In [2]:
from github import Github
import pandas as pd
import os
import requests

tokens = [
    ##put some tokens here##
]
current_token_index = 0

def get_next_token():
    global current_token_index
    token = tokens[current_token_index]
    current_token_index = (current_token_index + 1) % len(tokens)
    return token

def switch_github_client():
    token = get_next_token()
    print(f"Switching to the next token: {token[:10]}...")
    return Github(token)

g = switch_github_client()

filtered_data = pd.read_csv("data/github.csv")

output_dir = "rust_repos_rs"
os.makedirs(output_dir, exist_ok=True)
def fetch_files_from_repo(repo_full_name):
    global g
    try:
        repo = g.get_repo(repo_full_name)
        contents = safe_get_contents(repo, "")
        process_directory(repo, contents, repo_full_name)
    except Exception as e:
        print(f"Error fetching repository {repo_full_name}: {e}")
        if "403" in str(e):
            print("Rate limit exceeded or forbidden. Switching token...")
            g = switch_github_client()
            print(f"Switched to the next token. Retrying {repo_full_name}...")
            fetch_files_from_repo(repo_full_name)

def safe_get_contents(repo, path):
    global g
    while True:
        try:
            contents = repo.get_contents(path)
            return contents
        except Exception as e:
            if "403" in str(e):
                print(f"Rate limit exceeded when accessing {path}. Switching token...")
                g = switch_github_client()
                repo = g.get_repo(repo.full_name)
            else:
                raise e

def process_directory(repo, contents, repo_name, folder=""):
    for item in contents:
        try:
            if item.type == "dir":
                # Process subdirectory recursively
                sub_contents = safe_get_contents(repo, item.path)
                process_directory(repo, sub_contents, repo_name, folder=os.path.join(folder, item.name))
            elif item.type == "file" and item.name.endswith(".rs"):
                # Download .rs file
                download_file(item.download_url, repo_name, os.path.join(folder, item.name))
        except Exception as e:
            print(f"Error processing item {item.path} in {repo_name}: {e}")
            if "403" in str(e):
                print(f"Rate limit exceeded or forbidden while accessing {item.path}. Switching token...")
                g = switch_github_client()
                print(f"Switched to the next token. Retrying {item.path}...")
                sub_contents = safe_get_contents(repo, item.path)
                process_directory(repo, sub_contents, repo_name, folder)

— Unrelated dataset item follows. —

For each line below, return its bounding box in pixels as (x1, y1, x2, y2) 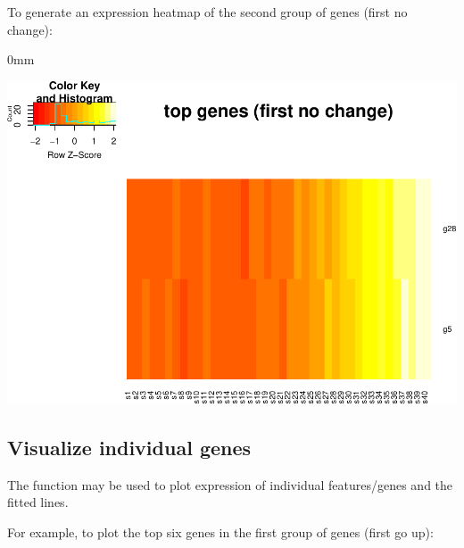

def download_file(url, repo_name, relative_path):
    try:
        headers = {"Authorization": f"token {get_next_token()}"}
        response = requests.get(url, headers=headers)
        if response.status_code == 200:
            # Ensure subdirectory structure is preserved
            save_path = os.path.join(output_dir, repo_name, relative_path)
            os.makedirs(os.path.dirname(save_path), exist_ok=True)
            with open(save_path, "wb") as f:
                f.write(response.content)
            print(f"Downloaded: {save_path}")
        else:
            print(f"Failed to download {relative_path}: {response.status_code}")
    except Exception as e:
        print(f"Error downloading file {relative_path}: {e}")

Switching to the next token: github_pat...


In [3]:
# Fetch .rs files from all repositories
for repo_name in filtered_data[270:300]['name']:
    print(f"Fetching .rs files from {repo_name}...")
    fetch_files_from_repo(repo_name)

Fetching .rs files from Rodderik/Genocide-Kernel...
Fetching .rs files from MIPS/packages-apps-Launcher2...
Downloaded: rust_repos_rs/MIPS/packages-apps-Launcher2/res/raw/allapps.rs
Fetching .rs files from courtc/kwaak3-cc...
Fetching .rs files from mrshoe/sol...
Downloaded: rust_repos_rs/mrshoe/sol/rust/src/camera.rs
Downloaded: rust_repos_rs/mrshoe/sol/rust/src/light.rs
Downloaded: rust_repos_rs/mrshoe/sol/rust/src/main.rs
Downloaded: rust_repos_rs/mrshoe/sol/rust/src/material.rs
Downloaded: rust_repos_rs/mrshoe/sol/rust/src/parser.rs
Downloaded: rust_repos_rs/mrshoe/sol/rust/src/ray.rs
Downloaded: rust_repos_rs/mrshoe/sol/rust/src/scene.rs
Downloaded: rust_repos_rs/mrshoe/sol/rust/src/sceneobject.rs
Downloaded: rust_repos_rs/mrshoe/sol/rust/src/sphere.rs
Downloaded: rust_repos_rs/mrshoe/sol/rust/src/triangle.rs
Downloaded: rust_repos_rs/mrshoe/sol/rust/src/vector.rs
Fetching .rs files from UbitUmarov/Aurora-libomv...
Fetching .rs files from mif-kpa/mifOS...
Downloaded: rust_repos_rs

Request GET /repos/buglabs/oe-buglabs/contents/recipes/glibc/glibc-2.9/etc failed with 403: Forbidden
Setting next backoff to 1708.227079s


Fetching .rs files from NoLifeDev/OldNoLifeStoryTwo...
Fetching .rs files from epabst/codehaus-mojo...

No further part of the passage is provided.